O eso les decía a todo aquél que tuviera el infortunio de ver a la más joven la familia Cheng hacer una rabieta silenciosa para desahogarse, la verdad era mucho más sencilla de lo que cualquiera pensara: no había un Cheng musical en la familia; los parientes de Astrid gozaban de impecables doctorados y perfectos títulos colgados en las paredes de sus mansiones infinitas, pero todos en la familia añoraban que hubiera una oveja negra que criticar, alguien malo a quien echarle la culpa de todo lo malo en sus vidas o un ejemplo negativo de lo que le pasaría a las generaciones futuras si no se obtenía un titulo respetable. Cuando Astrid quedó embarazada se ofreció como tributo para llevar ese letrero en la frente con orgullo, pero la mujer se negó y vio en la negativa de sus padres por un aborto la oportunidad de desquitar toda su rabia. Tomo cada cosa que su hija amo y la convirtió en algo que llego a odiar con la misma pasión, todo mientras sonreía de manera gentil, yendo a las clases bíblicas cada domingo o jueves e interpretando a la perfección su papel de madre amorosa. Astrid fingía con tal maestría que hasta la propia Séfora a veces se preguntaba si no era ella la que estaba mal, la niña obligada a ser madre era tan buena fingiendo que podía insultar y golpear a su hija hasta la saciedad, y de alguna manera la chica terminaba disculpándose, y consolándola a ella.
Astrid fingía todos los días, todo el tiempo. Fingía que amaba a su hija, que en las reuniones bíblicas leían la Biblia (y no se la pasaba contando jugosos chismes tan deliciosos y suculentos como los bocadillos que acompañaban su té), que tenía un matrimonio feliz y que no añoraba que sus padres no la hubieran visto como un accesorio más.
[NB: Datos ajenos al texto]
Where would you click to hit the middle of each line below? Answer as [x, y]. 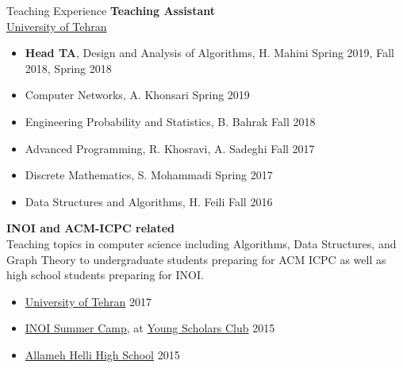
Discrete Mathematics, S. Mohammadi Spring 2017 [149, 175]
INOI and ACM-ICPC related [90, 228]
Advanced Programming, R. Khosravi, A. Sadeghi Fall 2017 [170, 148]
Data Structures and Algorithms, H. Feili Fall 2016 [149, 201]
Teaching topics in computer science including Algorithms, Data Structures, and [201, 243]
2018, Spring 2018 [68, 68]
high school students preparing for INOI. [105, 275]
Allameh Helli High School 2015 [102, 354]
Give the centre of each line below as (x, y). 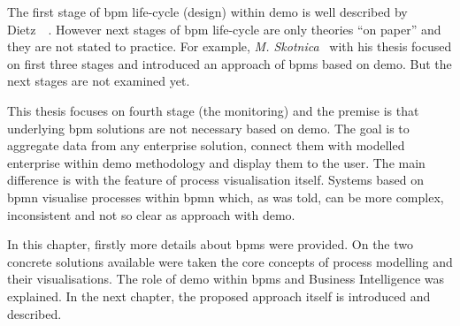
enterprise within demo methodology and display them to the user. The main (216, 162)
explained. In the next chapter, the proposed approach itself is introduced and (219, 296)
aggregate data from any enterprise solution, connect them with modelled (206, 145)
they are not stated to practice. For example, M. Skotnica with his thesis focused (230, 46)
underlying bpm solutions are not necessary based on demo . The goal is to (208, 128)
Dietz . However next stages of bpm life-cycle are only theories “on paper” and (224, 29)
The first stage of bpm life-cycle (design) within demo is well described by (207, 11)
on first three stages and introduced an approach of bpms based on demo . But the (230, 63)

La mujer había hecho de su misión personal arruinar todo aquello que la criatura que fue forzada a parir quisiera se convirtiera en algo que odiara, necesitaba convertirla en la oveja negra mientras ella desempeñaba con fervor su rol de "madre luchadora", todo bajo un velo de autocompasión y manipulación. La más joven de los Cheng se dio cuenta que no era una persona musical, no tenía ese instinto, esa pasión, simplemente no era lo suyo pero fue incapaz de decir cualquier cosa cuando su madre empujaba partituras por su garganta y la observaba de forma nada disimulada en sus clases de violín.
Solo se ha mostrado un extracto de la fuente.